Bastien se précipita dans sa chambre pour en ramener un petit paquet coloré.

— Il m’a donné ça pour toi. Il a pensé que cela te plairait, sa sœur l’a aidé à choisir.

Il ne précisa pas que la sœur en question n’avait pas encore onze ans. D’abord parce que cela n’avait aucune incidence quant au cadeau. Et après tout, Florian avait raison : à tout juste quatorze ans, Claire n’était encore qu’une enfant, forcée de grandir trop vite. Le visage de sa sœur s’illumina à la vue du minuscule bracelet en coton bleu nuit au bout duquel oscillait lentement un arbre de vie.

— Cet imbécile sait vraiment parler aux filles !

— Eh, oh ! C’est facile quand on a que des sœurs ! se renfrogna Bastien. Ce n’est qu’un fil de coton avec un petit grigri en acier accroché dessus ! On en trouve partout de ces machins-là !

— Et ce genre de commentaires est censé me remonter le moral ?

— Non, c’est le cadeau qui doit te remonter le moral !

— Il est magnifique, non ? murmura Claire en regardant l’arbre de vie tournoyer sous la lumière.

— Assez avec ce bracelet.

Claire gonfla ses joues au maximum pour les faire éclater à l’aide de ses index avant de lui tirer la langue. La tête de poisson-chat par excellence. Traduction : t’es gentil mais tu me gonfles.

— Cécile voulait m’inviter chez elle. Sans doute pour me remonter le moral, elle aussi. Je vais peut-être y aller finalement. Elle m’a envoyé un texto. Tu veux venir ? Oh, on pourrait tous s’y retrouver, c’est en plein centre-ville !
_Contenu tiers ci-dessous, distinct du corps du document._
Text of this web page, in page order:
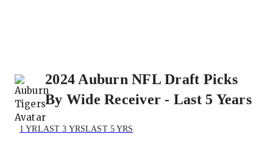
2024 Auburn NFL Draft Picks
By Wide Receiver - Last 5 Years
1 YRLAST 3 YRSLAST 5 YRS
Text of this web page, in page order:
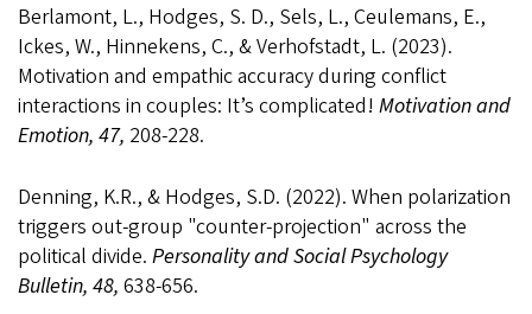
Berlamont, L., Hodges, S. D., Sels, L., Ceulemans, E.,
Ickes, W., Hinnekens, C., & Verhofstadt, L. (2023).
Motivation and empathic accuracy during conflict
interactions in couples: It’s complicated! Motivation and
Emotion, 47, 208-228.
Denning, K.R., & Hodges, S.D. (2022). When polarization
triggers out-group "counter-projection" across the
political divide. Personality and Social Psychology
Bulletin, 48, 638-656.
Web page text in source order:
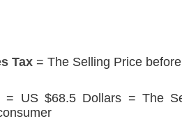
Tax= The Selling Price
= US $68.5 Dollars = The
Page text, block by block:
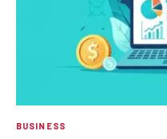
BUSINESS
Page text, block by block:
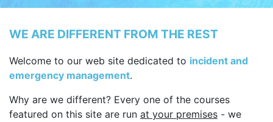
WE ARE DIFFERENT FROM THE REST
Welcome to our web site dedicated to incident and
emergency management.
Why are we different? Every one of the courses
featured on this site are run at your premises - we
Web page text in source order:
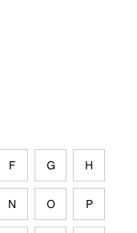
F G H
N O P
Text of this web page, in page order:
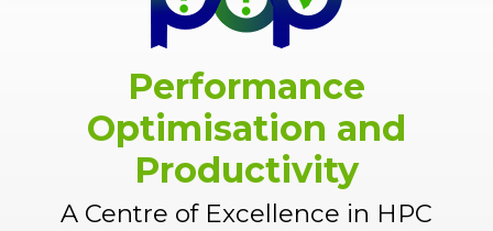
Performance
Optimisation and
Productivity
A Centre of Excellence in HPC
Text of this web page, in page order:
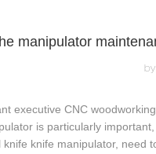
manipulator
executive CNC
is particularly
knife manipulator, need
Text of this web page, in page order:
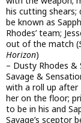
his cutting
be known as
Rhodes’ team;
out of the match (
Horizon)
– Dusty Rhodes &
Savage &
with a roll up after
her on the floor;
to be in his and
Savage’s sceptor
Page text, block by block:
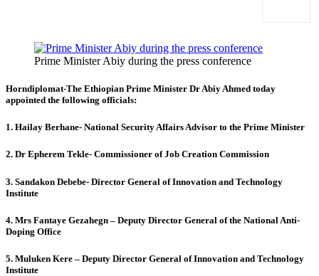
Prime Minister Abiy during the press conference
Horndiplomat-The Ethiopian Prime Minister Dr Abiy Ahmed today
appointed the following officials:
1. Hailay Berhane- National Security Affairs Advisor to the Prime Minister
2. Dr Epherem Tekle- Commissioner of Job Creation Commission
3. Sandakon Debebe- Director General of Innovation and Technology
Institute
4. Mrs Fantaye Gezahegn – Deputy Director General of the National Anti-
Doping Office
5. Muluken Kere – Deputy Director General of Innovation and Technology
Institute
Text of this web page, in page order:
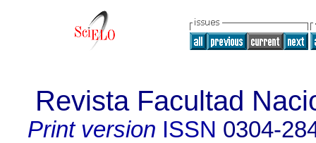
Revista Facultad
Print version ISSN 0304-
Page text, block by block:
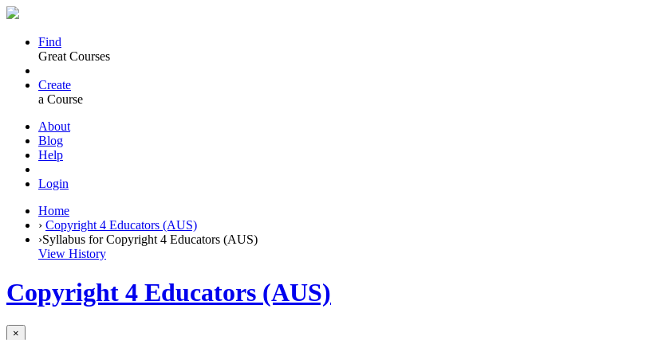
Find
Great Courses
Create
a Course
About
Blog
Help
Login
Home
› Copyright 4 Educators (AUS)
›Syllabus for Copyright 4 Educators (AUS)
View History
Copyright 4 Educators (AUS)
×

— Je ne suis pas sûr que Cécile serait vraiment à l’aise si on se ramène tous chez elle, tempéra Bastien sur le pas de la porte. Elle t’a invitée, toi. Et je ne pense pas que c’est un bon moyen de se changer les idées si tu veux mon avis.

— Elle sera d’accord. Je me charge de la convaincre. Et j’ai promis à Arthur de faire un effort.

— Tu ne peux pas arrêter de t’emballer pour une fois ?

Elle lui adressa un sourire moqueur.

— Et si je te disais que cela me remonterait vraiment le moral ?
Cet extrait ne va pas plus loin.